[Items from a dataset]
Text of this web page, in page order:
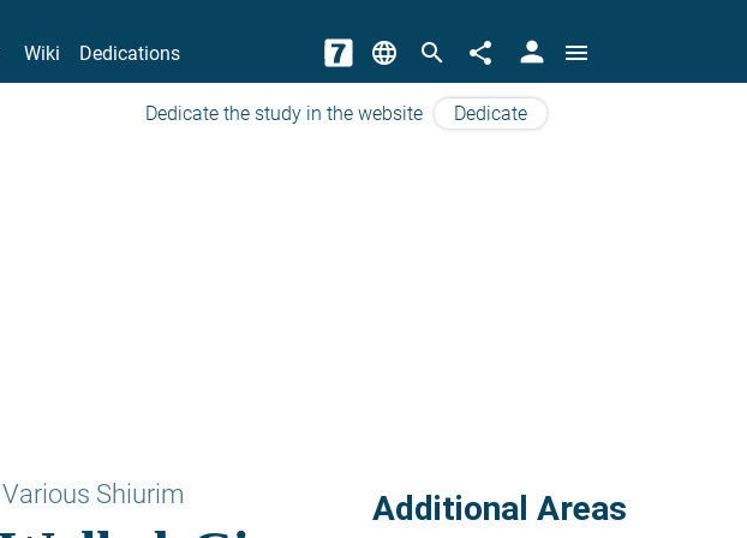
Wiki Dedications language search share person menu
Dedicate the study in the website Dedicate
Various Shiurim Additional Areas
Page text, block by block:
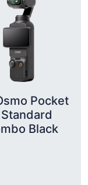
Pocket
Black
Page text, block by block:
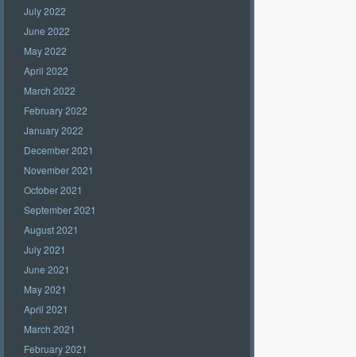
July 2022
June 2022
May 2022
April 2022
March 2022
February 2022
January 2022
December 2021
November 2021
October 2021
September 2021
August 2021
July 2021
June 2021
May 2021
April 2021
March 2021
February 2021
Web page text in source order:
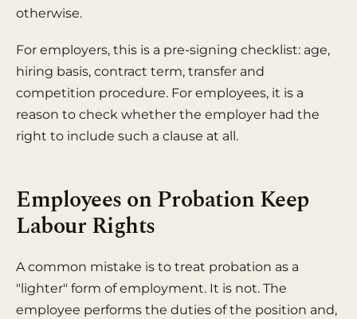
otherwise.
For employers, this is a pre-signing checklist: age,
hiring basis, contract term, transfer and
competition procedure. For employees, it is a
reason to check whether the employer had the
right to include such a clause at all.
Employees on Probation Keep
Labour Rights
A common mistake is to treat probation as a
"lighter" form of employment. It is not. The
employee performs the duties of the position and,
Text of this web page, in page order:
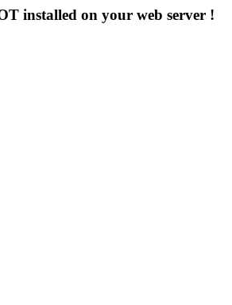
installed on your web server !
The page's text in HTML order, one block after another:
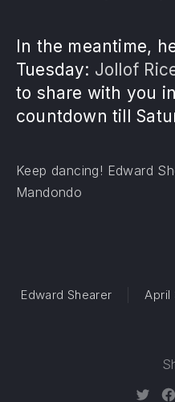
In the meantime,
Tuesday: Jollof
to share with you
countdown till
Keep dancing! Edward
Mandondo
Edward Shearer April
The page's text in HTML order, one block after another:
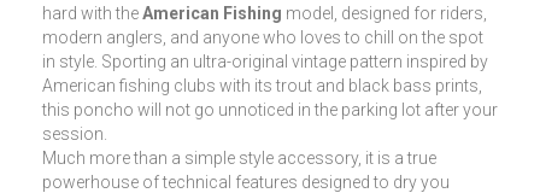
hard with theAmerican Fishing model, designed for riders,
modern anglers, and anyone who loves to chill on the spot
in style. Sporting an ultra-original vintage pattern inspired by
American fishing clubs with its trout and black bass prints,
this poncho will not go unnoticed in the parking lot after your
session.
Much more than a simple style accessory, it is a true
powerhouse of technical features designed to dry you
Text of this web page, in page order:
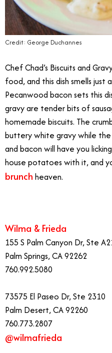
Credit: George Duchannes
Chef Chad’s Biscuits and
food, and this dish smells just
Pecanwood bacon sets this
gravy are tender bits of
homemade biscuits. The
buttery white gravy while the
and bacon will have you
house potatoes with it, and
brunch heaven.
Wilma & Frieda
155 S Palm Canyon Dr, Ste
Palm Springs, CA 92262
760.992.5080
73575 El Paseo Dr, Ste 2310
Palm Desert, CA 92260
760.773.2807
@wilmafrieda
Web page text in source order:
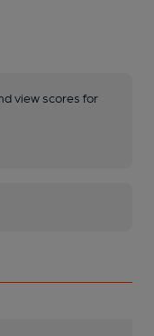
view scores for
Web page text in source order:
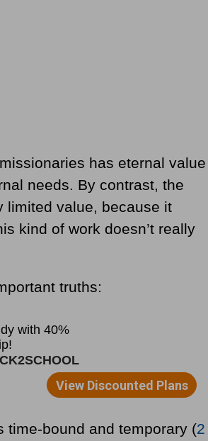
has eternal value
needs. By contrast, the
limited value, because it
kind of work doesn’t really
truths:
time-bound and temporary (2
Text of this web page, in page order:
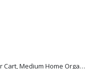
Plastic Storage Drawer Cart, Medium Home Organization Storage Container with 3 Large Drawers w/Removeable Wheels，Set of 1 (White)
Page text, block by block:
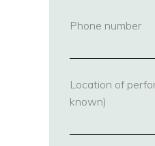
Phone number
Location of
known)
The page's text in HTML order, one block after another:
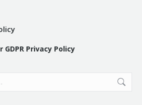
Privacy Policy
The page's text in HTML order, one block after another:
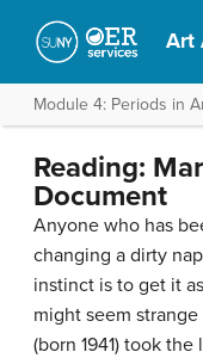
Art
Module 4: Periods in
Reading:
Document
Anyone who has
changing a dirty
instinct is to get it
might seem
(born 1941) took
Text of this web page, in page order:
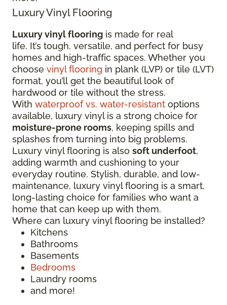
Luxury Vinyl Flooring
Luxury vinyl flooring is made for real
life. It’s tough, versatile, and perfect for busy
homes and high-traffic spaces. Whether you
choose vinyl flooring in plank (LVP) or tile (LVT)
format, you’ll get the beautiful look of
hardwood or tile without the stress.
With waterproof vs. water-resistant options
available, luxury vinyl is a strong choice for
moisture-prone rooms, keeping spills and
splashes from turning into big problems.
Luxury vinyl flooring is also soft underfoot,
adding warmth and cushioning to your
everyday routine. Stylish, durable, and low-
maintenance, luxury vinyl flooring is a smart,
long-lasting choice for families who want a
home that can keep up with them.
Where can luxury vinyl flooring be installed?
Kitchens
Bathrooms
Basements
Bedrooms
Laundry rooms
and more!
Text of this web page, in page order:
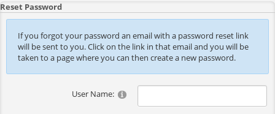
Reset Password
If you forgot your password an email with a password reset link
will be sent to you. Click on the link in that email and you will be
taken to a page where you can then create a new password.
User Name:

## What this task involves
Every record should be duplicated exactly, though any picture in it must be left out.

## Exercise solution
Text of this web page, in page order:
Wiki Dedications language search share person menu
Dedicate the study in the website Dedicate
Various Shiurim Additional Areas
Page text, block by block:
Pocket
Black
Page text, block by block:
July 2022
June 2022
May 2022
April 2022
March 2022
February 2022
January 2022
December 2021
November 2021
October 2021
September 2021
August 2021
July 2021
June 2021
May 2021
April 2021
March 2021
February 2021
Web page text in source order:
otherwise.
For employers, this is a pre-signing checklist: age,
hiring basis, contract term, transfer and
competition procedure. For employees, it is a
reason to check whether the employer had the
right to include such a clause at all.
Employees on Probation Keep
Labour Rights
A common mistake is to treat probation as a
"lighter" form of employment. It is not. The
employee performs the duties of the position and,
Text of this web page, in page order:
installed on your web server !
The page's text in HTML order, one block after another:
In the meantime,
Tuesday: Jollof
to share with you
countdown till
Keep dancing! Edward
Mandondo
Edward Shearer April
The page's text in HTML order, one block after another:
hard with theAmerican Fishing model, designed for riders,
modern anglers, and anyone who loves to chill on the spot
in style. Sporting an ultra-original vintage pattern inspired by
American fishing clubs with its trout and black bass prints,
this poncho will not go unnoticed in the parking lot after your
session.
Much more than a simple style accessory, it is a true
powerhouse of technical features designed to dry you
Text of this web page, in page order:
Credit: George Duchannes
Chef Chad’s Biscuits and
food, and this dish smells just
Pecanwood bacon sets this
gravy are tender bits of
homemade biscuits. The
buttery white gravy while the
and bacon will have you
house potatoes with it, and
brunch heaven.
Wilma & Frieda
155 S Palm Canyon Dr, Ste
Palm Springs, CA 92262
760.992.5080
73575 El Paseo Dr, Ste 2310
Palm Desert, CA 92260
760.773.2807
@wilmafrieda
Web page text in source order:
view scores for
Web page text in source order:
has eternal value
needs. By contrast, the
limited value, because it
kind of work doesn’t really
truths:
time-bound and temporary (2
Text of this web page, in page order:
Plastic Storage Drawer Cart, Medium Home Organization Storage Container with 3 Large Drawers w/Removeable Wheels，Set of 1 (White)
Page text, block by block:
Phone number
Location of
known)
The page's text in HTML order, one block after another:
Privacy Policy
The page's text in HTML order, one block after another:
Art
Module 4: Periods in
Reading:
Document
Anyone who has
changing a dirty
instinct is to get it
might seem
(born 1941) took
Text of this web page, in page order:
Luxury Vinyl Flooring
Luxury vinyl flooring is made for real
life. It’s tough, versatile, and perfect for busy
homes and high-traffic spaces. Whether you
choose vinyl flooring in plank (LVP) or tile (LVT)
format, you’ll get the beautiful look of
hardwood or tile without the stress.
With waterproof vs. water-resistant options
available, luxury vinyl is a strong choice for
moisture-prone rooms, keeping spills and
splashes from turning into big problems.
Luxury vinyl flooring is also soft underfoot,
adding warmth and cushioning to your
everyday routine. Stylish, durable, and low-
maintenance, luxury vinyl flooring is a smart,
long-lasting choice for families who want a
home that can keep up with them.
Where can luxury vinyl flooring be installed?
Kitchens
Bathrooms
Basements
Bedrooms
Laundry rooms
and more!
Text of this web page, in page order:
Reset Password
If you forgot your password an email with a password reset link
will be sent to you. Click on the link in that email and you will be
taken to a page where you can then create a new password.
User Name:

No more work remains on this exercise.